**INFORMATION**
<<<<
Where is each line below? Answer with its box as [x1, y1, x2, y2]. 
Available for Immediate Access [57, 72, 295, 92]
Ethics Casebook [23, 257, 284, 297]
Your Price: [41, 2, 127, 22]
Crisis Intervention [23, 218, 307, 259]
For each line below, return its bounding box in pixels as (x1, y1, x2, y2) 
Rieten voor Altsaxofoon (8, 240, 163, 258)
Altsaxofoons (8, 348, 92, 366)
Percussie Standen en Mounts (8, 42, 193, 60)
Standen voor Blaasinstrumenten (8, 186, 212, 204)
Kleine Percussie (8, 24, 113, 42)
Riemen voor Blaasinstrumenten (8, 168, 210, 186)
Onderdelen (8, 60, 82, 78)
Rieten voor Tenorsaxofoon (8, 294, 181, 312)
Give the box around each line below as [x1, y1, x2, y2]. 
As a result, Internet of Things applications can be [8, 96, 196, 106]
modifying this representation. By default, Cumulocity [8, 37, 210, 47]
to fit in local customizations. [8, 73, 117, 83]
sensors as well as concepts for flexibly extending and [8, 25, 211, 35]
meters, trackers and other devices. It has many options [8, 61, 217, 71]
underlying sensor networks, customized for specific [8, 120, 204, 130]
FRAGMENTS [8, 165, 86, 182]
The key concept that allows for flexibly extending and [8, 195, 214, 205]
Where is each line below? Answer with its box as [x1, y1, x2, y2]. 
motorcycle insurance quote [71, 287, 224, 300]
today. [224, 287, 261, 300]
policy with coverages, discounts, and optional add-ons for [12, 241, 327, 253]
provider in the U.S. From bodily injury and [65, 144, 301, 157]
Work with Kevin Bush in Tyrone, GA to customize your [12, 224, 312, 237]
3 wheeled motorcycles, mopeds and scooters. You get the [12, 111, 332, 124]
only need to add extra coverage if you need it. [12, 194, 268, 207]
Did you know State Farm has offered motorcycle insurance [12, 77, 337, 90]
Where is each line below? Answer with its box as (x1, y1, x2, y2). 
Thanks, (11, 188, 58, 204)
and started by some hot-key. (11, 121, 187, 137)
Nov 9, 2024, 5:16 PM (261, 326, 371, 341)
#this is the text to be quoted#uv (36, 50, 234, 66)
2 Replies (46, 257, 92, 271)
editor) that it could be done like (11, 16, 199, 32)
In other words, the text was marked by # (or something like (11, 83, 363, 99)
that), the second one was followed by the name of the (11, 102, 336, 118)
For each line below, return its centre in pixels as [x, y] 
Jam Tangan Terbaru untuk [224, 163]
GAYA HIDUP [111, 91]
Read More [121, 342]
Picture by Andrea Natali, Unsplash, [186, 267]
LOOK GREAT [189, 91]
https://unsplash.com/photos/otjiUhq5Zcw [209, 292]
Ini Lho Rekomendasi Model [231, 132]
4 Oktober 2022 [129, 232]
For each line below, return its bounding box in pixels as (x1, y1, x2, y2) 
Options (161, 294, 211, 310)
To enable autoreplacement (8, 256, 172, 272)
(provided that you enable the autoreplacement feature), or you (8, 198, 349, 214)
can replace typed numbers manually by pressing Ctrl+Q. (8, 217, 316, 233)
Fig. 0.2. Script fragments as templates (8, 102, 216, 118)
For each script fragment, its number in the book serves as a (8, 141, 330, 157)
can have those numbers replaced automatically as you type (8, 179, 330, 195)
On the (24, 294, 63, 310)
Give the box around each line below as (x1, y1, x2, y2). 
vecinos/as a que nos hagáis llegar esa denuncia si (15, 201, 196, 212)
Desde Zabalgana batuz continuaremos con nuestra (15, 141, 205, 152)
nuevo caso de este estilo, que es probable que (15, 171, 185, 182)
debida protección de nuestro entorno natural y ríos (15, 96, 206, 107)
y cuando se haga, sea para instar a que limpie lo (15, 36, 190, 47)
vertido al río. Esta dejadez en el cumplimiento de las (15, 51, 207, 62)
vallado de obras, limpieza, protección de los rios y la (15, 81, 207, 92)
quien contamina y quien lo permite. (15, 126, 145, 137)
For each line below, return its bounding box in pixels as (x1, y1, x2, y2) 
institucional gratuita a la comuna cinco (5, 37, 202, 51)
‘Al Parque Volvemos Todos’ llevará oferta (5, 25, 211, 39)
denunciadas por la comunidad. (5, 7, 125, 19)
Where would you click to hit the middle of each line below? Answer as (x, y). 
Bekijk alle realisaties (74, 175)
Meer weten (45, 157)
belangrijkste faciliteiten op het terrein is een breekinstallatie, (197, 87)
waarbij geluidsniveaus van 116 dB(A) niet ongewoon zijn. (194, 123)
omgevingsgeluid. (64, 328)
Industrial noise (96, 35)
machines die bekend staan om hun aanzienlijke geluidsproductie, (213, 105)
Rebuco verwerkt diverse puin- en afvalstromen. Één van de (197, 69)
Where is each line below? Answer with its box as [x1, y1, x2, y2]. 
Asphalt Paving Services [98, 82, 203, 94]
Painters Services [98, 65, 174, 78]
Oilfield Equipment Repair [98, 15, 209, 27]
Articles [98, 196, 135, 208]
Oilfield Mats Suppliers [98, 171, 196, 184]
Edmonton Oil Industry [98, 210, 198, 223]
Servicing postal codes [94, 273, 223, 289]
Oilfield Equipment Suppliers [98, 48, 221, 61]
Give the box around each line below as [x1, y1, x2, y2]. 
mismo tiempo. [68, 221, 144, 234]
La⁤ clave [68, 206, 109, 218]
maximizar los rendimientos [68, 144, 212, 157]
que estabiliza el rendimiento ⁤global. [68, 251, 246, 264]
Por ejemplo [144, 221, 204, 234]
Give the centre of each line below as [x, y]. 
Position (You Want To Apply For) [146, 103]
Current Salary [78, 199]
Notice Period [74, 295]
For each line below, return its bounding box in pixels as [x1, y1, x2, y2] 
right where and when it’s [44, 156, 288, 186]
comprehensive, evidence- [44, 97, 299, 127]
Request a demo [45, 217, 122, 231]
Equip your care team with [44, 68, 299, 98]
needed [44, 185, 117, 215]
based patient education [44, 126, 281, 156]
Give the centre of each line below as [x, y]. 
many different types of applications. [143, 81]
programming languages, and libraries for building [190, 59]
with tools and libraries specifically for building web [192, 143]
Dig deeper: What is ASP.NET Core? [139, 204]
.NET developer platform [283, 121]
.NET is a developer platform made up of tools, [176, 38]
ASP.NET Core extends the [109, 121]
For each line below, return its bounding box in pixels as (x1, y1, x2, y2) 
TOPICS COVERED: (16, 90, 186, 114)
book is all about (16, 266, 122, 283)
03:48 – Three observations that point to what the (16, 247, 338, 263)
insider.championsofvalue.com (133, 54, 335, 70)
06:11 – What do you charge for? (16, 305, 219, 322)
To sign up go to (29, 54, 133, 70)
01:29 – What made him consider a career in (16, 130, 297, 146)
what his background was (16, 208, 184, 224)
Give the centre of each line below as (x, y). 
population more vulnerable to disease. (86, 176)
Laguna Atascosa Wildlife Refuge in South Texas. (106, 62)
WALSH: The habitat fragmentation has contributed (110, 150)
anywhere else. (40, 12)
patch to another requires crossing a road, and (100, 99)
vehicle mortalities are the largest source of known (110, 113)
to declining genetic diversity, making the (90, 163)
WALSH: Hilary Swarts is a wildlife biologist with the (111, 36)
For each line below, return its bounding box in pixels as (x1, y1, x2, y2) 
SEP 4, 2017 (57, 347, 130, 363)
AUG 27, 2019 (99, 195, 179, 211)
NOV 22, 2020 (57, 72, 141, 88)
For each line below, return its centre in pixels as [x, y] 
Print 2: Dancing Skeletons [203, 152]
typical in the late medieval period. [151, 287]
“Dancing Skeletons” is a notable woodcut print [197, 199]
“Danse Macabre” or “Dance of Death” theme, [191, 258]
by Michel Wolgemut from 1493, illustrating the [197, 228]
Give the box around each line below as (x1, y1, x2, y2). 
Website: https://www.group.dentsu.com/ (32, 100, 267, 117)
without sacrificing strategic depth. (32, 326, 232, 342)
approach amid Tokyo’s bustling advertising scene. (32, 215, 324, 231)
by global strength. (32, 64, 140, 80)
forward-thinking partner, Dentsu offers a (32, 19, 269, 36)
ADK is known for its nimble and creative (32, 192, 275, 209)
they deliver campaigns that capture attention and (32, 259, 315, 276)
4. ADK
>>>>
**EXERCISE AIM**
Write out exactly the lines between the start of the entries and the line containing "Work with Kevin", including that line and the first one.

**RESPONSE TO THE TASK**
Where is each line below? Answer with its box as [x1, y1, x2, y2]. 
Available for Immediate Access [57, 72, 295, 92]
Ethics Casebook [23, 257, 284, 297]
Your Price: [41, 2, 127, 22]
Crisis Intervention [23, 218, 307, 259]
For each line below, return its bounding box in pixels as (x1, y1, x2, y2) 
Rieten voor Altsaxofoon (8, 240, 163, 258)
Altsaxofoons (8, 348, 92, 366)
Percussie Standen en Mounts (8, 42, 193, 60)
Standen voor Blaasinstrumenten (8, 186, 212, 204)
Kleine Percussie (8, 24, 113, 42)
Riemen voor Blaasinstrumenten (8, 168, 210, 186)
Onderdelen (8, 60, 82, 78)
Rieten voor Tenorsaxofoon (8, 294, 181, 312)
Give the box around each line below as [x1, y1, x2, y2]. 
As a result, Internet of Things applications can be [8, 96, 196, 106]
modifying this representation. By default, Cumulocity [8, 37, 210, 47]
to fit in local customizations. [8, 73, 117, 83]
sensors as well as concepts for flexibly extending and [8, 25, 211, 35]
meters, trackers and other devices. It has many options [8, 61, 217, 71]
underlying sensor networks, customized for specific [8, 120, 204, 130]
FRAGMENTS [8, 165, 86, 182]
The key concept that allows for flexibly extending and [8, 195, 214, 205]
Where is each line below? Answer with its box as [x1, y1, x2, y2]. 
motorcycle insurance quote [71, 287, 224, 300]
today. [224, 287, 261, 300]
policy with coverages, discounts, and optional add-ons for [12, 241, 327, 253]
provider in the U.S. From bodily injury and [65, 144, 301, 157]
Work with Kevin Bush in Tyrone, GA to customize your [12, 224, 312, 237]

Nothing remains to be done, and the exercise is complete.